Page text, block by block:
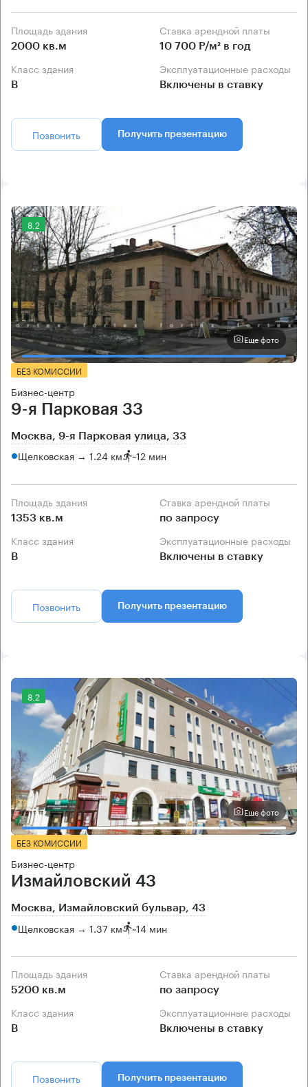
Площадь здания
2000 кв.м
Ставка арендной платы
10 700 Р/м² в год
Класс здания
B
Эксплуатационные расходы
Включены в ставку
Позвонить Получить презентацию
8.2
Еще фото
БЕЗ КОМИССИИ
Бизнес-центр
9-я Парковая 33
Москва, 9-я Парковая улица, 33
Щелковская → 1.24 км ~12 мин
Площадь здания
1353 кв.м
Ставка арендной платы
по запросу
Класс здания
B
Эксплуатационные расходы
Включены в ставку
Позвонить Получить презентацию
8.2
Еще фото
БЕЗ КОМИССИИ
Бизнес-центр
Измайловский 43
Москва, Измайловский бульвар, 43
Щелковская → 1.37 км ~14 мин
Площадь здания
5200 кв.м
Ставка арендной платы
по запросу
Класс здания
B
Эксплуатационные расходы
Включены в ставку
Позвонить Получить презентацию
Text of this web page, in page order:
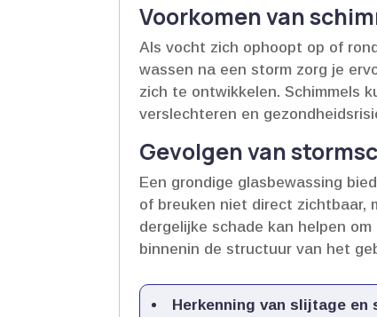
Voorkomen van
Als vocht zich ophoopt op of
wassen na een storm zorg je
zich te ontwikkelen.​ Schimmels
verslechteren en
Gevolgen van
Een grondige glasbewassing
of breuken niet direct zichtbaar,
dergelijke schade kan helpen
binnenin de structuur van het
Herkenning van slijtage en
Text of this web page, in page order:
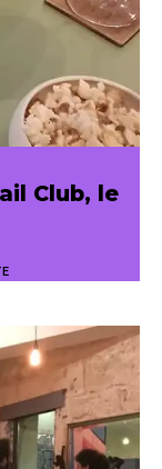
Club, le
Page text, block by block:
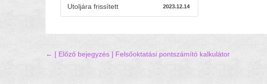
Utoljára frissített 2023.12.14
Hozzászólás navigáció
← [ Előző bejegyzés ] Felsőoktatási pontszámító kalkulátor
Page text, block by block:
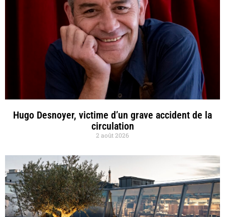
Hugo Desnoyer, victime d’un grave accident de la
circulation
2 août 2026
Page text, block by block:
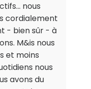
nous
cordialement
- bien sûr - à
M&is nous
et moins
nous
avons du
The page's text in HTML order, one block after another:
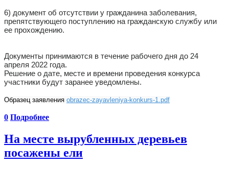
6) документ об отсутствии у гражданина заболевания,
препятствующего поступлению на гражданскую службу или
ее прохождению.
Документы принимаются в течение рабочего дня до 24
апреля 2022 года.
Решение о дате, месте и времени проведения конкурса
участники будут заранее уведомлены.
Образец заявления obrazec-zayavleniya-konkurs-1.pdf
0 Подробнее
На месте вырубленных деревьев
посажены ели
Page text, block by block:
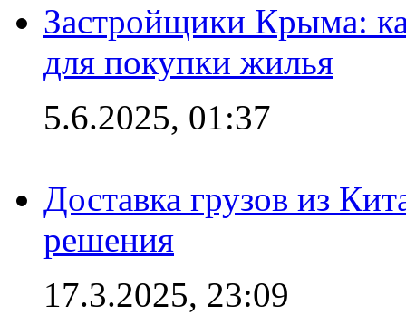
Застройщики Крыма:
для покупки жилья
5.6.2025, 01:37
Доставка грузов из
решения
17.3.2025, 23:09

────────

» **BRIEF**:
Pictures aside, restate the entries word for word.

» **SOLUTION TO THE EXERCISE**:
Page text, block by block:
Площадь здания
2000 кв.м
Ставка арендной платы
10 700 Р/м² в год
Класс здания
B
Эксплуатационные расходы
Включены в ставку
Позвонить Получить презентацию
8.2
Еще фото
БЕЗ КОМИССИИ
Бизнес-центр
9-я Парковая 33
Москва, 9-я Парковая улица, 33
Щелковская → 1.24 км ~12 мин
Площадь здания
1353 кв.м
Ставка арендной платы
по запросу
Класс здания
B
Эксплуатационные расходы
Включены в ставку
Позвонить Получить презентацию
8.2
Еще фото
БЕЗ КОМИССИИ
Бизнес-центр
Измайловский 43
Москва, Измайловский бульвар, 43
Щелковская → 1.37 км ~14 мин
Площадь здания
5200 кв.м
Ставка арендной платы
по запросу
Класс здания
B
Эксплуатационные расходы
Включены в ставку
Позвонить Получить презентацию
Text of this web page, in page order:
Voorkomen van
Als vocht zich ophoopt op of
wassen na een storm zorg je
zich te ontwikkelen.​ Schimmels
verslechteren en
Gevolgen van
Een grondige glasbewassing
of breuken niet direct zichtbaar,
dergelijke schade kan helpen
binnenin de structuur van het
Herkenning van slijtage en
Text of this web page, in page order:
Club, le
Page text, block by block:
Utoljára frissített 2023.12.14
Hozzászólás navigáció
← [ Előző bejegyzés ] Felsőoktatási pontszámító kalkulátor
Page text, block by block:
Hugo Desnoyer, victime d’un grave accident de la
circulation
2 août 2026
Page text, block by block:
nous
cordialement
- bien sûr - à
M&is nous
et moins
nous
avons du
The page's text in HTML order, one block after another:
6) документ об отсутствии у гражданина заболевания,
препятствующего поступлению на гражданскую службу или
ее прохождению.
Документы принимаются в течение рабочего дня до 24
апреля 2022 года.
Решение о дате, месте и времени проведения конкурса
участники будут заранее уведомлены.
Образец заявления obrazec-zayavleniya-konkurs-1.pdf
0 Подробнее
На месте вырубленных деревьев
посажены ели
Page text, block by block:
Застройщики Крыма:
для покупки жилья
5.6.2025, 01:37
Доставка грузов из
решения
17.3.2025, 23:09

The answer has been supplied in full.